(Raw data Opens)

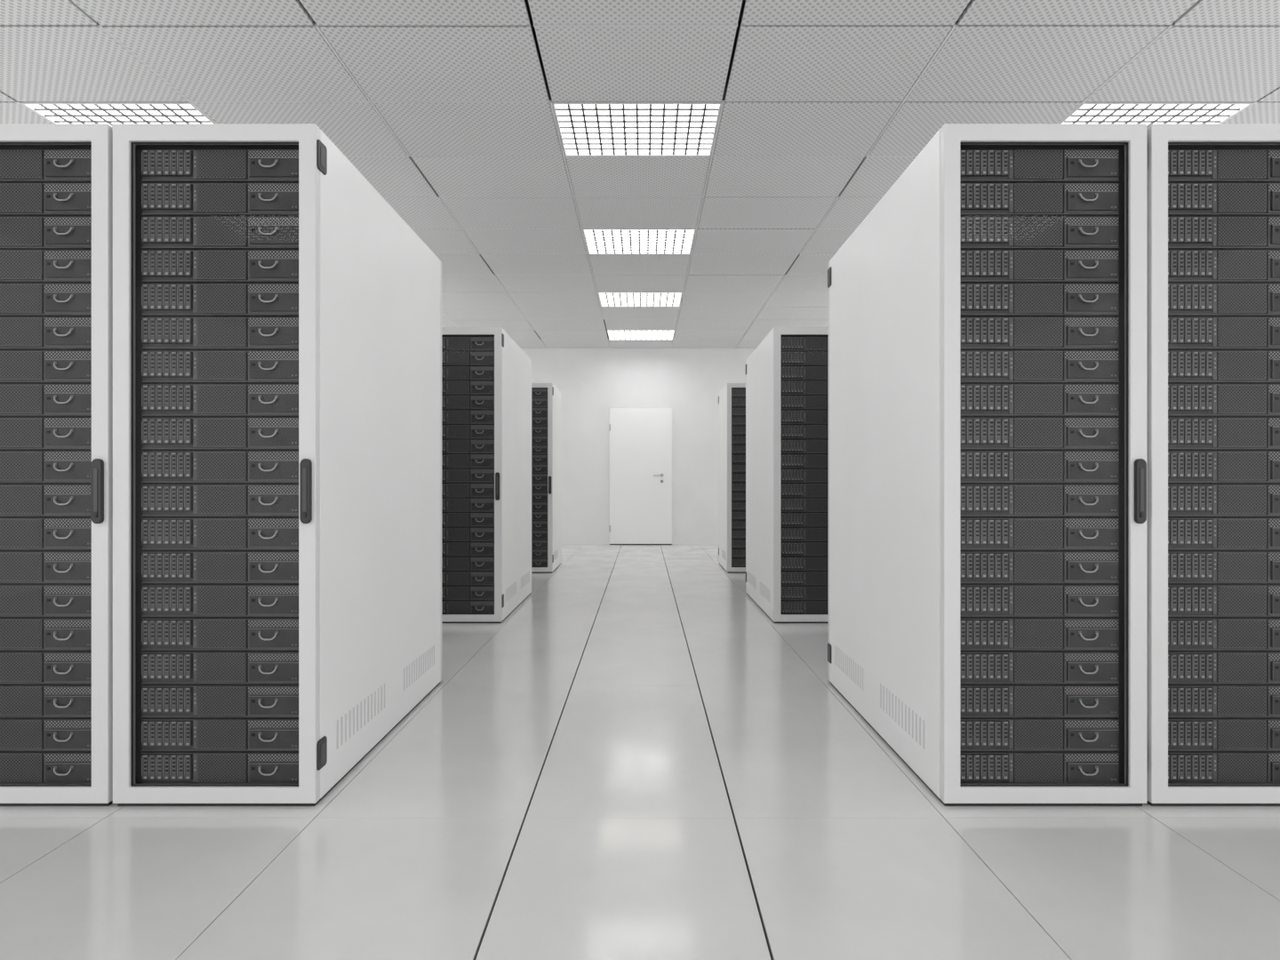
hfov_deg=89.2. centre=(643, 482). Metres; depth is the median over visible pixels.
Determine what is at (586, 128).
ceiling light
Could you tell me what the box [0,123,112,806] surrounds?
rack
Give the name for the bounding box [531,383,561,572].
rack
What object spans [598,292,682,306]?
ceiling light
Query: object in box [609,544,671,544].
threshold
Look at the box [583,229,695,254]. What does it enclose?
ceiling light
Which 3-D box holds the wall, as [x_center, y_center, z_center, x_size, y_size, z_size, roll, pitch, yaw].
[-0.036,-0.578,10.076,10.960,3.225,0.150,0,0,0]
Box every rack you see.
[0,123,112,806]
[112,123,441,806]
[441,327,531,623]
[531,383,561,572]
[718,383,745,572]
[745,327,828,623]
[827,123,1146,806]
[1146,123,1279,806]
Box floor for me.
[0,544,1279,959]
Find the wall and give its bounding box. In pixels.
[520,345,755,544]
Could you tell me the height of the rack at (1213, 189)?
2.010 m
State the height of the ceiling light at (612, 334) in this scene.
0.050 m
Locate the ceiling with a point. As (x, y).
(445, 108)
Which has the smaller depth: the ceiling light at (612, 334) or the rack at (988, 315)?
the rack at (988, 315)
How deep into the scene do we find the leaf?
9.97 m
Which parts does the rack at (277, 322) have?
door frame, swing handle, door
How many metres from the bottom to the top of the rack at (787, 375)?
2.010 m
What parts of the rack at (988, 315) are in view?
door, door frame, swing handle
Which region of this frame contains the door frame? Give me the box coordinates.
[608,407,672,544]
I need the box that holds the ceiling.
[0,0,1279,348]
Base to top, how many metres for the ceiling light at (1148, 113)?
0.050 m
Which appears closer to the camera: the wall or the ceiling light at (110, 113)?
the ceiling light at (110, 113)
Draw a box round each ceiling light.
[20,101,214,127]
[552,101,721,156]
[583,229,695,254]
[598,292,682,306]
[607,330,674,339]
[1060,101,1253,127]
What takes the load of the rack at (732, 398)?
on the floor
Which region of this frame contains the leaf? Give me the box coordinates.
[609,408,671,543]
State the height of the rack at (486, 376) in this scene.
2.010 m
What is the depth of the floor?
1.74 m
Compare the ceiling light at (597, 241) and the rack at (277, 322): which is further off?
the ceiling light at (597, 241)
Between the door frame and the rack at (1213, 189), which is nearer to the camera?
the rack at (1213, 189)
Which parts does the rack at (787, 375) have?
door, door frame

(Raw data Closes)
(Raw data Opens)

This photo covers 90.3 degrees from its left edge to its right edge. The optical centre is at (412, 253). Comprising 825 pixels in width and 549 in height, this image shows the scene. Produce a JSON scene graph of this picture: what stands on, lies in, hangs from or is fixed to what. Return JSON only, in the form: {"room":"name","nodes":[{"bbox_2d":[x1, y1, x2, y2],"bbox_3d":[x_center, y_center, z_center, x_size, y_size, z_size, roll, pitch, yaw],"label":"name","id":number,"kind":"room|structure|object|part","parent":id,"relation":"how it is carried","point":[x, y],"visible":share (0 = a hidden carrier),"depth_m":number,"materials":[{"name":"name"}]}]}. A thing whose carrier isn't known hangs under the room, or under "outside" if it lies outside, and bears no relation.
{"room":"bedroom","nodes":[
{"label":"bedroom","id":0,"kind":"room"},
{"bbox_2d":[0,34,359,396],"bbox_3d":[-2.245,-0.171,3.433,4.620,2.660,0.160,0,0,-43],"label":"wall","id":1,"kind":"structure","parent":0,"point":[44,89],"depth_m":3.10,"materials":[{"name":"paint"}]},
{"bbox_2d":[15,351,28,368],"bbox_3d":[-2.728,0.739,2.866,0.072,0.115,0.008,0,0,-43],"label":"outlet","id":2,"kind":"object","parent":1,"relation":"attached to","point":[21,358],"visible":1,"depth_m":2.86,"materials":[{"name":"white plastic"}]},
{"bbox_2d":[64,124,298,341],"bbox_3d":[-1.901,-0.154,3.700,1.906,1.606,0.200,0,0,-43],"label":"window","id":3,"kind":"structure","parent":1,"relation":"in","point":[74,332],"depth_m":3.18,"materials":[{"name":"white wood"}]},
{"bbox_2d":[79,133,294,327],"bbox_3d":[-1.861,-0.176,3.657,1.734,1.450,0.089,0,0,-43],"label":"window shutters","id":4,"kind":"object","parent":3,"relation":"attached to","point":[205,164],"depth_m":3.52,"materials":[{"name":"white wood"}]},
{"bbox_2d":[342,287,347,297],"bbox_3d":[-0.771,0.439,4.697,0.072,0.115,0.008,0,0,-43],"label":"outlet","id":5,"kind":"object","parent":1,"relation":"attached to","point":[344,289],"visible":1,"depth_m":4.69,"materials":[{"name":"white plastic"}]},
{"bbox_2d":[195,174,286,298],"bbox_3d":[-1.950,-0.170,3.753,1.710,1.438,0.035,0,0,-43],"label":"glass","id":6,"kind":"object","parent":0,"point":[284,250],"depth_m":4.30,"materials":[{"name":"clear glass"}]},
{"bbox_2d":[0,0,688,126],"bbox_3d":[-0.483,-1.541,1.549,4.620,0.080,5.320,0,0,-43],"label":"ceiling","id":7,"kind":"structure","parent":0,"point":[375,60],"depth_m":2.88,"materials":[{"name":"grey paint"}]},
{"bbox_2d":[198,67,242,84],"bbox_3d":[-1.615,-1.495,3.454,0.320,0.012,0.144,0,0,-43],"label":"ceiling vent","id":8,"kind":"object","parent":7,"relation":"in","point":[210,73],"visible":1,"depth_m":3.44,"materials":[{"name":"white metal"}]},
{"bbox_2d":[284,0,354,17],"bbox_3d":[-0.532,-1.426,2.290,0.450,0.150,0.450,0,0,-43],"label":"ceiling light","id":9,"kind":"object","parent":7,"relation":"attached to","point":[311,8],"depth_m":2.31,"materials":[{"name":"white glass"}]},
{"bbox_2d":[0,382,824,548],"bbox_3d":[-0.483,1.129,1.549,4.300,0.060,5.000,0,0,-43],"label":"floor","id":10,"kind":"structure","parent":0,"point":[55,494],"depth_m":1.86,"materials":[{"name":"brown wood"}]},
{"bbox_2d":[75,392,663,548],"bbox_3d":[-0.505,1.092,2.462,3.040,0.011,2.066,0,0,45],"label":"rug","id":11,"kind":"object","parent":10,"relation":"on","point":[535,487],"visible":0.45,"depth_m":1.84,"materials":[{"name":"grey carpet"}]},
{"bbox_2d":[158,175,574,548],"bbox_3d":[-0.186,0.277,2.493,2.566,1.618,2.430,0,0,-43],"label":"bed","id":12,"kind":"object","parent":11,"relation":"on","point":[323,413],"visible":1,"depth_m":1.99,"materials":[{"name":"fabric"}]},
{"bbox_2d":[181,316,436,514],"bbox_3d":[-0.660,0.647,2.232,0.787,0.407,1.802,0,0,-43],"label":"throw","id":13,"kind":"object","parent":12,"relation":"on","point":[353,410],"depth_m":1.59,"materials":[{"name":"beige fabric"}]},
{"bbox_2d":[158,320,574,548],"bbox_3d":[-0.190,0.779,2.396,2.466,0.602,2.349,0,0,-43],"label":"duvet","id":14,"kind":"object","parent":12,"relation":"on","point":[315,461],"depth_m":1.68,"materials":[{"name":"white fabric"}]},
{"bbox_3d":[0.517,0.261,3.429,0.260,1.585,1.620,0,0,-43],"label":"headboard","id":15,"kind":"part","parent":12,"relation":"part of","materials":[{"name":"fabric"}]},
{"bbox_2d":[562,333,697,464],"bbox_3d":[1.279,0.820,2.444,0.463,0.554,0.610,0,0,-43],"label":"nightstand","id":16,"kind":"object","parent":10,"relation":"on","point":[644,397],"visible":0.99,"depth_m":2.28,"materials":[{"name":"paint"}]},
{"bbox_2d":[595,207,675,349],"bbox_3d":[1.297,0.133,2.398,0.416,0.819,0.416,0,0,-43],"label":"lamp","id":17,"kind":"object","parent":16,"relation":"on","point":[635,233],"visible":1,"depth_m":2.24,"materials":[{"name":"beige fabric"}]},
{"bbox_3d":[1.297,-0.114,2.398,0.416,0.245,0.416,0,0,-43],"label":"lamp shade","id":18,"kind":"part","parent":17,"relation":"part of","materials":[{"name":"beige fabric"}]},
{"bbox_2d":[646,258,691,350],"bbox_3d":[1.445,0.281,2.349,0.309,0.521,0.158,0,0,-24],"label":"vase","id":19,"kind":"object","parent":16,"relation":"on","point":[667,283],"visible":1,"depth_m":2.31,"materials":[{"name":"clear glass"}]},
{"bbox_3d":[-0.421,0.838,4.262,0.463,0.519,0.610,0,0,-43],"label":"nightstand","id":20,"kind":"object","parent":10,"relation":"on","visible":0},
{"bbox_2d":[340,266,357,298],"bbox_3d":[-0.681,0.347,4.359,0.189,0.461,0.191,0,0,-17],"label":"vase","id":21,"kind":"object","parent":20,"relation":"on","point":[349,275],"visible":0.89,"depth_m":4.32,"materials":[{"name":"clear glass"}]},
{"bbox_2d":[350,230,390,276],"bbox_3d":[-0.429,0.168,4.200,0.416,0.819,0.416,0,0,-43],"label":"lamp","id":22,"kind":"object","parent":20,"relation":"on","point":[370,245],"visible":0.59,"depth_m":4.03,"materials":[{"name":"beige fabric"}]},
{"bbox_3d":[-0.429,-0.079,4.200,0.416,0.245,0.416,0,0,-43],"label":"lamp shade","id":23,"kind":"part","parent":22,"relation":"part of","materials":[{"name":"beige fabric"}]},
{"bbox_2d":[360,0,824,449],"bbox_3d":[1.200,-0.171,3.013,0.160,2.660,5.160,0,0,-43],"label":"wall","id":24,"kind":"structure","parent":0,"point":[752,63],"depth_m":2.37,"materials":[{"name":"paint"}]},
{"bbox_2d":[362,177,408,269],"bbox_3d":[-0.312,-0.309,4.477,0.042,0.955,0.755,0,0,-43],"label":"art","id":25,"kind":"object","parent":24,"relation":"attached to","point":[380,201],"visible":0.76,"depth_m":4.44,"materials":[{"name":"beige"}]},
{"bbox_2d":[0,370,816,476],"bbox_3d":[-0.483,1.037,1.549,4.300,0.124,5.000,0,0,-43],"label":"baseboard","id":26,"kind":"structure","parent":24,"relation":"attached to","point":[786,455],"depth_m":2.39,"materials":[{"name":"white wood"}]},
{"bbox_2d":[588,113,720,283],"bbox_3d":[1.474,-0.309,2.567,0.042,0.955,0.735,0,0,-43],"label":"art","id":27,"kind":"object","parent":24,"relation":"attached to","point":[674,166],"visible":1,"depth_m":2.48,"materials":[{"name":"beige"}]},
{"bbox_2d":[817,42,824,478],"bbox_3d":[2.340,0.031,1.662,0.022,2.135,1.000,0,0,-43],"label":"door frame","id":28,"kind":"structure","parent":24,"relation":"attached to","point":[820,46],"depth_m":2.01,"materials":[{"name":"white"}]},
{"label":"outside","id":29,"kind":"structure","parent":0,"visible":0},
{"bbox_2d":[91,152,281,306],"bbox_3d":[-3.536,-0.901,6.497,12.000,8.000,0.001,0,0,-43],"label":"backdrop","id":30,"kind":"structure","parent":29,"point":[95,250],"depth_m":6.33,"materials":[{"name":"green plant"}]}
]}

(Raw data Closes)

* How to complete this task *
Look above for the line holding "Could you tell me what" and the line holding "Box every rack you see.", then output exactly those two lines and every line between them, nothing more.

* Completed task *
Could you tell me what the box [0,123,112,806] surrounds?
rack
Give the name for the bounding box [531,383,561,572].
rack
What object spans [598,292,682,306]?
ceiling light
Query: object in box [609,544,671,544].
threshold
Look at the box [583,229,695,254]. What does it enclose?
ceiling light
Which 3-D box holds the wall, as [x_center, y_center, z_center, x_size, y_size, z_size, roll, pitch, yaw].
[-0.036,-0.578,10.076,10.960,3.225,0.150,0,0,0]
Box every rack you see.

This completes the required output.